### Activity
Restate word for word every entry that appears below, skipping its pictures.
☆ ☆ ☆ ☆ ☆
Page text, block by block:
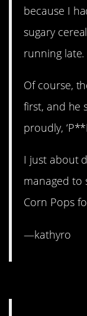
because I
sugary
running late.
Of course,
first, and he
proudly,
I just about
managed to
Corn Pops
—kathyro
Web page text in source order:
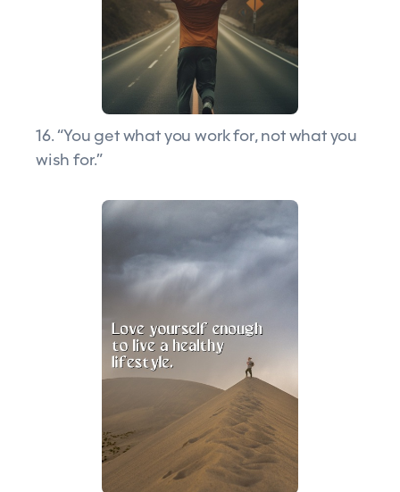
16. “You get what you work for, not what you
wish for.”
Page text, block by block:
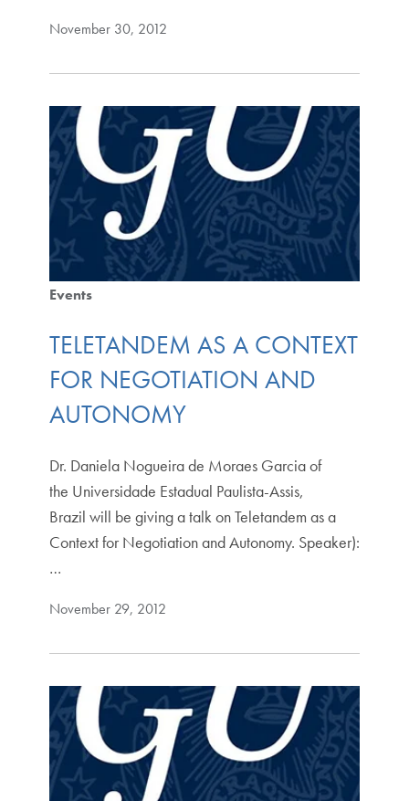
November 30, 2012
Events
TELETANDEM AS A CONTEXT
FOR NEGOTIATION AND
AUTONOMY
Dr. Daniela Nogueira de Moraes Garcia of
the Universidade Estadual Paulista-Assis,
Brazil will be giving a talk on Teletandem as a
Context for Negotiation and Autonomy. Speaker):
…
November 29, 2012
☆ ☆ ☆ ☆ ☆
### Solution to the problem
Page text, block by block:
because I
sugary
running late.
Of course,
first, and he
proudly,
I just about
managed to
Corn Pops
—kathyro
Web page text in source order:
16. “You get what you work for, not what you
wish for.”
Page text, block by block:
November 30, 2012
Events
TELETANDEM AS A CONTEXT
FOR NEGOTIATION AND
AUTONOMY
Dr. Daniela Nogueira de Moraes Garcia of
the Universidade Estadual Paulista-Assis,
Brazil will be giving a talk on Teletandem as a
Context for Negotiation and Autonomy. Speaker):
…
November 29, 2012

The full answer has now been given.